- **BRIEF**
Text in the records must be reproduced exactly, and pictures must be skipped.

- **MATERIAL FOR THIS EXERCISE**
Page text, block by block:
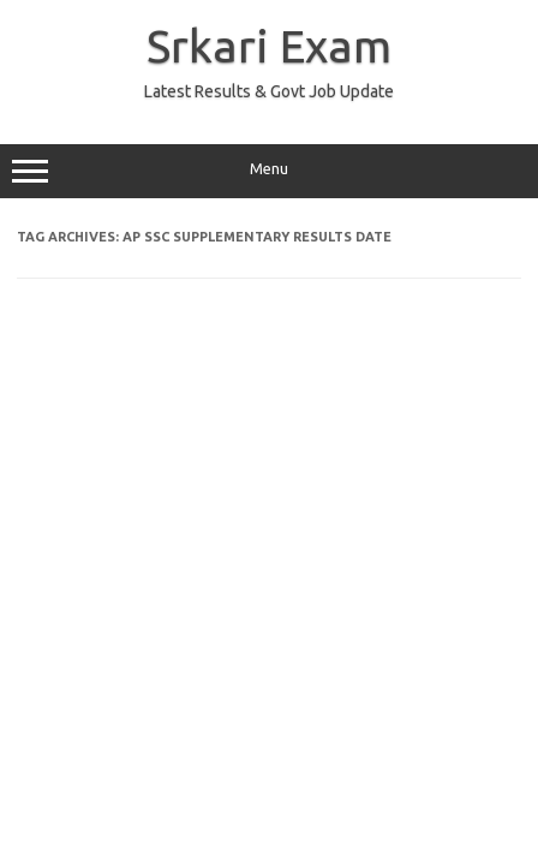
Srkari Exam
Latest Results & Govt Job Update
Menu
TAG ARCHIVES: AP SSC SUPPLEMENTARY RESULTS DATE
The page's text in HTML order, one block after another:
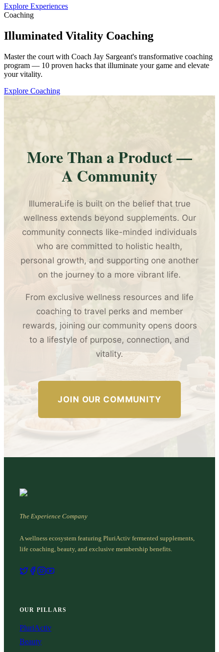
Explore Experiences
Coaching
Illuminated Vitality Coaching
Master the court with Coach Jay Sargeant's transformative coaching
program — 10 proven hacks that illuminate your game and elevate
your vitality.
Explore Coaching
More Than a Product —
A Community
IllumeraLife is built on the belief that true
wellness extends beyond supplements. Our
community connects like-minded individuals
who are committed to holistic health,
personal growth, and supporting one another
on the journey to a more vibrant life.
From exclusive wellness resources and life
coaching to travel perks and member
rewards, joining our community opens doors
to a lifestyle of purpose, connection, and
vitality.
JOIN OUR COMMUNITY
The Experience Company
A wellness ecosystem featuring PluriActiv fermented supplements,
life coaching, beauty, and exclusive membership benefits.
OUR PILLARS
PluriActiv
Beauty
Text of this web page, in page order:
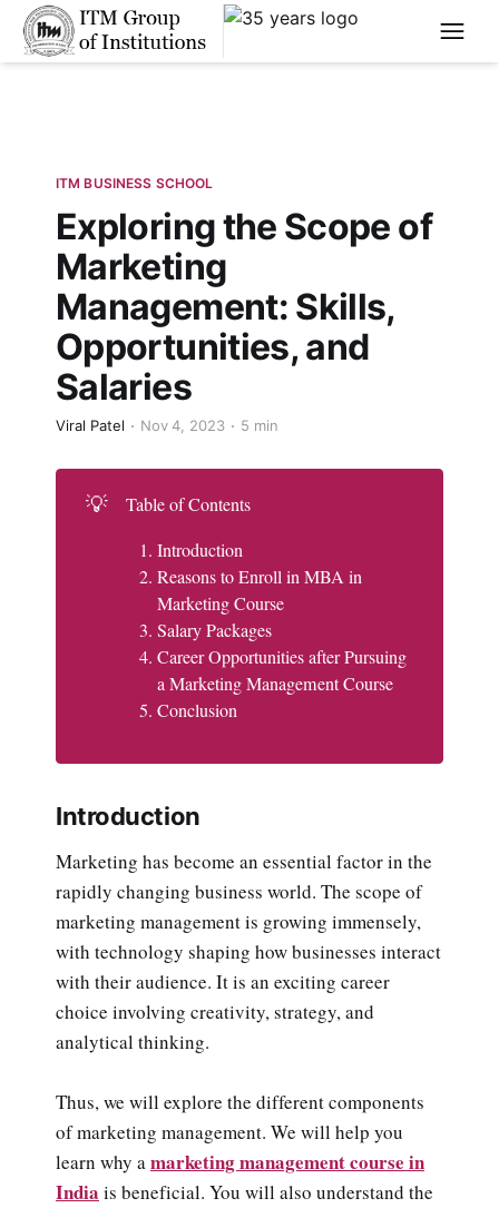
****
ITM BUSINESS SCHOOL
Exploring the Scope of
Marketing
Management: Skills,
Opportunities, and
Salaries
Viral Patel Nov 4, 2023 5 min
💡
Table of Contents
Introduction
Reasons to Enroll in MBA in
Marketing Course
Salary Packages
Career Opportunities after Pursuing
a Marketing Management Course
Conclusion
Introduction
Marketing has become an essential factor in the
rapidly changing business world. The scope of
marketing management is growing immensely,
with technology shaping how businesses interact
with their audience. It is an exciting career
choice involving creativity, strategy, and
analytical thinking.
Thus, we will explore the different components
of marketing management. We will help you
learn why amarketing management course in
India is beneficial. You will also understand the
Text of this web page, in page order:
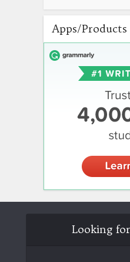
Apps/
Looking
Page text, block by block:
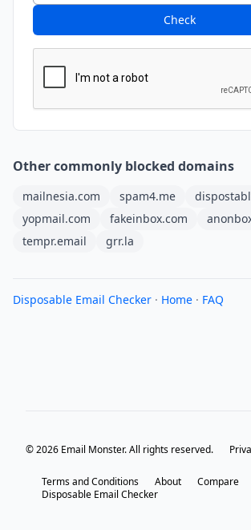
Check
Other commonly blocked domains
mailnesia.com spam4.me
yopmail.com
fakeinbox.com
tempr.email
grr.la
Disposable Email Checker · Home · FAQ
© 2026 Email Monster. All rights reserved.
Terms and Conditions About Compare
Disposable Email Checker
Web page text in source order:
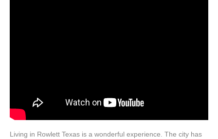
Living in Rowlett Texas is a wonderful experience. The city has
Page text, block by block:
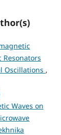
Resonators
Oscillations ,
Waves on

- **ANSWER TO THE PROBLEM**
Page text, block by block:
Srkari Exam
Latest Results & Govt Job Update
Menu
TAG ARCHIVES: AP SSC SUPPLEMENTARY RESULTS DATE
The page's text in HTML order, one block after another:
Explore Experiences
Coaching
Illuminated Vitality Coaching
Master the court with Coach Jay Sargeant's transformative coaching
program — 10 proven hacks that illuminate your game and elevate
your vitality.
Explore Coaching
More Than a Product —
A Community
IllumeraLife is built on the belief that true
wellness extends beyond supplements. Our
community connects like-minded individuals
who are committed to holistic health,
personal growth, and supporting one another
on the journey to a more vibrant life.
From exclusive wellness resources and life
coaching to travel perks and member
rewards, joining our community opens doors
to a lifestyle of purpose, connection, and
vitality.
JOIN OUR COMMUNITY
The Experience Company
A wellness ecosystem featuring PluriActiv fermented supplements,
life coaching, beauty, and exclusive membership benefits.
OUR PILLARS
PluriActiv
Beauty
Text of this web page, in page order:
****
ITM BUSINESS SCHOOL
Exploring the Scope of
Marketing
Management: Skills,
Opportunities, and
Salaries
Viral Patel Nov 4, 2023 5 min
💡
Table of Contents
Introduction
Reasons to Enroll in MBA in
Marketing Course
Salary Packages
Career Opportunities after Pursuing
a Marketing Management Course
Conclusion
Introduction
Marketing has become an essential factor in the
rapidly changing business world. The scope of
marketing management is growing immensely,
with technology shaping how businesses interact
with their audience. It is an exciting career
choice involving creativity, strategy, and
analytical thinking.
Thus, we will explore the different components
of marketing management. We will help you
learn why amarketing management course in
India is beneficial. You will also understand the
Text of this web page, in page order:
Apps/
Looking
Page text, block by block:
Check
Other commonly blocked domains
mailnesia.com spam4.me
yopmail.com
fakeinbox.com
tempr.email
grr.la
Disposable Email Checker · Home · FAQ
© 2026 Email Monster. All rights reserved.
Terms and Conditions About Compare
Disposable Email Checker
Web page text in source order:
Living in Rowlett Texas is a wonderful experience. The city has
Page text, block by block:
Resonators
Oscillations ,
Waves on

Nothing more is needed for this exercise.